Stephen Drew: Now I've got to actually do it because I'm announcing it officially through here. Oh no, this is going to be, I'll have to trim this bit out at the end if it goes wrong. No, we'll keep it in. But basically every month we're going to have a competition. The best piece of artwork then goes on a picture on the wall.
Stephen Drew: People can buy the artwork. It's going to have a QR code on it, which you scan and it'll go to the student's portfolio.
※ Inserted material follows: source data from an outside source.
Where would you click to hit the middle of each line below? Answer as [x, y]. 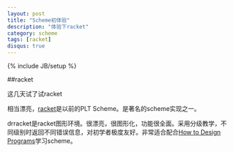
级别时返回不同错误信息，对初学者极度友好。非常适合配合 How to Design [117, 132]
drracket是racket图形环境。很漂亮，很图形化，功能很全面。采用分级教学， [114, 123]
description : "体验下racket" [48, 26]
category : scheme [32, 33]
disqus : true [26, 46]
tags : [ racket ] [29, 40]
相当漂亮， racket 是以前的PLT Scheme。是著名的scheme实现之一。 [104, 108]
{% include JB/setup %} [42, 66]
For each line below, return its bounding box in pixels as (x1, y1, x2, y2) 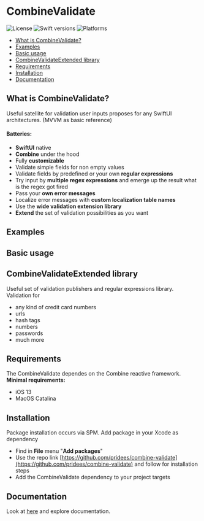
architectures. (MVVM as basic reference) (6, 116, 112, 123)
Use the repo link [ (15, 454, 62, 461)
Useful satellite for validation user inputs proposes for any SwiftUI (6, 109, 172, 117)
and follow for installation (134, 460, 198, 468)
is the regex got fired (15, 183, 69, 190)
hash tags (15, 316, 41, 323)
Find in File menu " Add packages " (15, 447, 103, 455)
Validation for (6, 291, 40, 299)
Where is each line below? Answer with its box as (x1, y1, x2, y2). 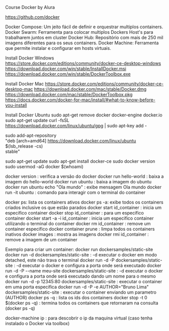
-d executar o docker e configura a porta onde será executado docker (16, 262, 162, 269)
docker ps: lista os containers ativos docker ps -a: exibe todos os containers (5, 199, 163, 205)
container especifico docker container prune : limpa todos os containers (5, 226, 155, 232)
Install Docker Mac (5, 81, 44, 87)
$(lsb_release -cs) (5, 143, 43, 149)
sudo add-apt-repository (5, 133, 57, 138)
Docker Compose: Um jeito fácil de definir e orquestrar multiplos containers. (5, 24, 163, 30)
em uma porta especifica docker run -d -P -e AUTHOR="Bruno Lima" (5, 284, 149, 290)
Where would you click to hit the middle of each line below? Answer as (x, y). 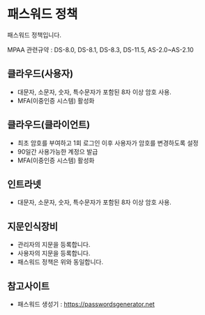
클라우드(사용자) (40, 74)
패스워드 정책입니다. (34, 35)
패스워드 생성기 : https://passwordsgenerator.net (86, 304)
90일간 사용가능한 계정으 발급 (58, 151)
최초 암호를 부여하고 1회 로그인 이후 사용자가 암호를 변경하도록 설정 (108, 143)
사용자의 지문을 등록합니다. (54, 253)
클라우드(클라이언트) (49, 125)
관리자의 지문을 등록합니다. (54, 245)
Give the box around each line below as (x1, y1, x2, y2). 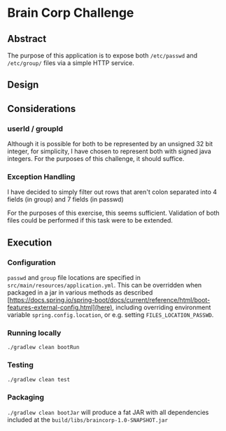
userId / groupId (7, 124, 64, 134)
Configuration (7, 257, 56, 267)
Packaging (7, 392, 44, 402)
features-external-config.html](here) (7, 303, 113, 312)
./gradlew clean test (7, 376, 71, 383)
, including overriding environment (111, 303, 211, 312)
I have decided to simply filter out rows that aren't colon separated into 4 (7, 188, 218, 197)
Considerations (7, 103, 76, 115)
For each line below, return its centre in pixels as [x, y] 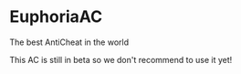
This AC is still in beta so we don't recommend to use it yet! [121, 59]
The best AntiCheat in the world [69, 42]
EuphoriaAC [56, 17]
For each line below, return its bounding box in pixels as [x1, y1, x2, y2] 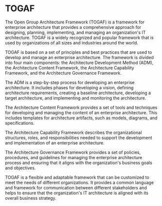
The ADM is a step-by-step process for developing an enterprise [5, 79, 135, 85]
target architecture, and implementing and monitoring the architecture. [5, 95, 146, 101]
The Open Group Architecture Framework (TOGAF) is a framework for [5, 19, 145, 25]
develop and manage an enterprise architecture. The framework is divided [5, 54, 154, 60]
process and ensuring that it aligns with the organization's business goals [5, 160, 152, 165]
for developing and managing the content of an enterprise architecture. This [5, 109, 158, 115]
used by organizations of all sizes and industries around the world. [5, 40, 139, 45]
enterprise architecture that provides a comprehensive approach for [5, 24, 142, 30]
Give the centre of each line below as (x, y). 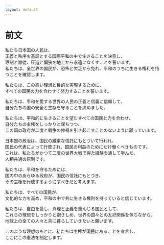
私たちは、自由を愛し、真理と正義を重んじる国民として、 (63, 208)
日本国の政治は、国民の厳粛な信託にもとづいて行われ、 (61, 141)
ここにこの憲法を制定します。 (35, 237)
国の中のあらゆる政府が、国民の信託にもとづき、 (54, 175)
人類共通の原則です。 (26, 159)
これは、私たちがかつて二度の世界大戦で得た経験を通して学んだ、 (71, 153)
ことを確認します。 (28, 74)
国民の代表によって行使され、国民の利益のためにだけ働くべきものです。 (78, 147)
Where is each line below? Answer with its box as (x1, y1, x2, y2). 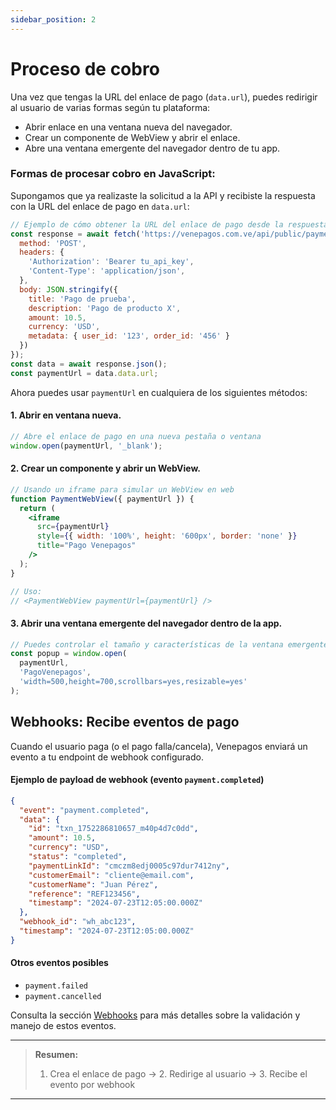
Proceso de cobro (10, 57, 160, 80)
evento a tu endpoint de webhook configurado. (10, 751, 204, 763)
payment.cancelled (24, 992, 102, 1002)
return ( (19, 503, 56, 513)
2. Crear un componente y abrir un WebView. (10, 462, 201, 475)
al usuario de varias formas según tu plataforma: (10, 101, 211, 113)
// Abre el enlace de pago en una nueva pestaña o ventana (10, 431, 262, 441)
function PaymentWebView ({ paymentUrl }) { (10, 494, 195, 504)

And I'm going to give away a fee for every sale after tax, after profit, because you understand that as a business owner, I can't say the whole thing, otherwise I'll get, but then I'm thinking between 10 to 20 percent we'll give back to the student for every painting that gets sold.
Stephen Drew: That's a great idea. I love that. Are
Gavin Crump: you in? Yeah, I think that's a great idea. I can see I can see one of my courses is on here too. The Performance Network Rhino inside course. [00:54:00]
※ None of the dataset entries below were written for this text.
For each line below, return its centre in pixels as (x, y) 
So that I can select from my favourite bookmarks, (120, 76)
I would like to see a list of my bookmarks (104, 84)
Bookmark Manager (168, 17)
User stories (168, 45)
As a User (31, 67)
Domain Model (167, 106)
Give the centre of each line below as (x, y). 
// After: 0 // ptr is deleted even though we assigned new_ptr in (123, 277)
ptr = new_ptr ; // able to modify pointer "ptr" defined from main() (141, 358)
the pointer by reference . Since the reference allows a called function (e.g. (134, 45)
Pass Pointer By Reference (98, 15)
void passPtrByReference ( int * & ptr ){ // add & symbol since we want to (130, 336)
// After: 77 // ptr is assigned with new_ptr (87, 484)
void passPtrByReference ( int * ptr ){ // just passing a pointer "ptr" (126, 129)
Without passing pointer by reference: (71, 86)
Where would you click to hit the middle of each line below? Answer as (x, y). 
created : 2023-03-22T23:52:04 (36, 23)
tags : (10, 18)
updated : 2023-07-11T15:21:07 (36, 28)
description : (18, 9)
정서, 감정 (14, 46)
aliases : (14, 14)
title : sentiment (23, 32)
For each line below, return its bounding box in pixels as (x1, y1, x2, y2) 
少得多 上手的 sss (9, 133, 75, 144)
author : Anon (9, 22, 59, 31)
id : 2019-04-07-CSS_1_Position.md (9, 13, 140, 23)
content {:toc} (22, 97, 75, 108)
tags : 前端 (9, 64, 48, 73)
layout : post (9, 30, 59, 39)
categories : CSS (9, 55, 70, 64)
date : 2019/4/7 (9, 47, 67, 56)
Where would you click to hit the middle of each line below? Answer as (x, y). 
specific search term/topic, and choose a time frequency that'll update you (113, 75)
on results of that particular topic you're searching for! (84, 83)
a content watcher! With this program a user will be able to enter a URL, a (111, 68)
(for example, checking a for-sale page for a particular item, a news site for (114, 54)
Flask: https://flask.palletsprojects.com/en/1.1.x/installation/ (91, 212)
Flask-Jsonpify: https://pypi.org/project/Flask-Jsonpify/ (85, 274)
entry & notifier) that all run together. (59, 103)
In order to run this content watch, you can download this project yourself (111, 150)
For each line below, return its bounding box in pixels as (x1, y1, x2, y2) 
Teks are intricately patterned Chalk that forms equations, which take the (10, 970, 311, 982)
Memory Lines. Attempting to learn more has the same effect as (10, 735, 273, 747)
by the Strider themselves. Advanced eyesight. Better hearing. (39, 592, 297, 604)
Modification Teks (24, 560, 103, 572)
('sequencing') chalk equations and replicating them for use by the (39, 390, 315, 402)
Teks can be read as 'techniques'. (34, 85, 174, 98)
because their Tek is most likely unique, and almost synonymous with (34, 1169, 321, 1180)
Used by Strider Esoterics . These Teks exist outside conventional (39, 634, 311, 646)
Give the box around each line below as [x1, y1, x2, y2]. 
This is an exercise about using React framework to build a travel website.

Stephen Drew: Oh yeah that's that links to Gen Ed Performance Network. Yeah, no, of course. Are you on there? Yeah, that's
Gavin Crump: my course.
Gavin Crump: Yeah,
Stephen Drew: I'm gonna have to, I'll walk you through. Now we're officially mates online, so I'll star that and I'll boost you up in the store.
Gavin Crump: No, it's very cool. It's good. A lot of things here too, like event listings. This is great. This is very exciting. Yeah. I look forward to seeing this part grow.
Gavin Crump: This is a great idea. I like this. Yeah, it beats Redbubble.
Stephen Drew: Okay. Yes. Yes, this is me on the weekend because sometimes I'm a bit of a no lifer and I just was doing on
Gavin Crump: the weekend. I locked myself in my room for about a year just to learn Revit, so I've definitely been one with the no lifer.
Stephen Drew: You let me off, but it's the perfect time.
Stephen Drew: I was
Gavin Crump: going to say I still play Magic the Gathering too, so don't worry, my life is still like a bit of a no lifer sometimes.
Stephen Drew: Do you know what Oh, this would be interesting.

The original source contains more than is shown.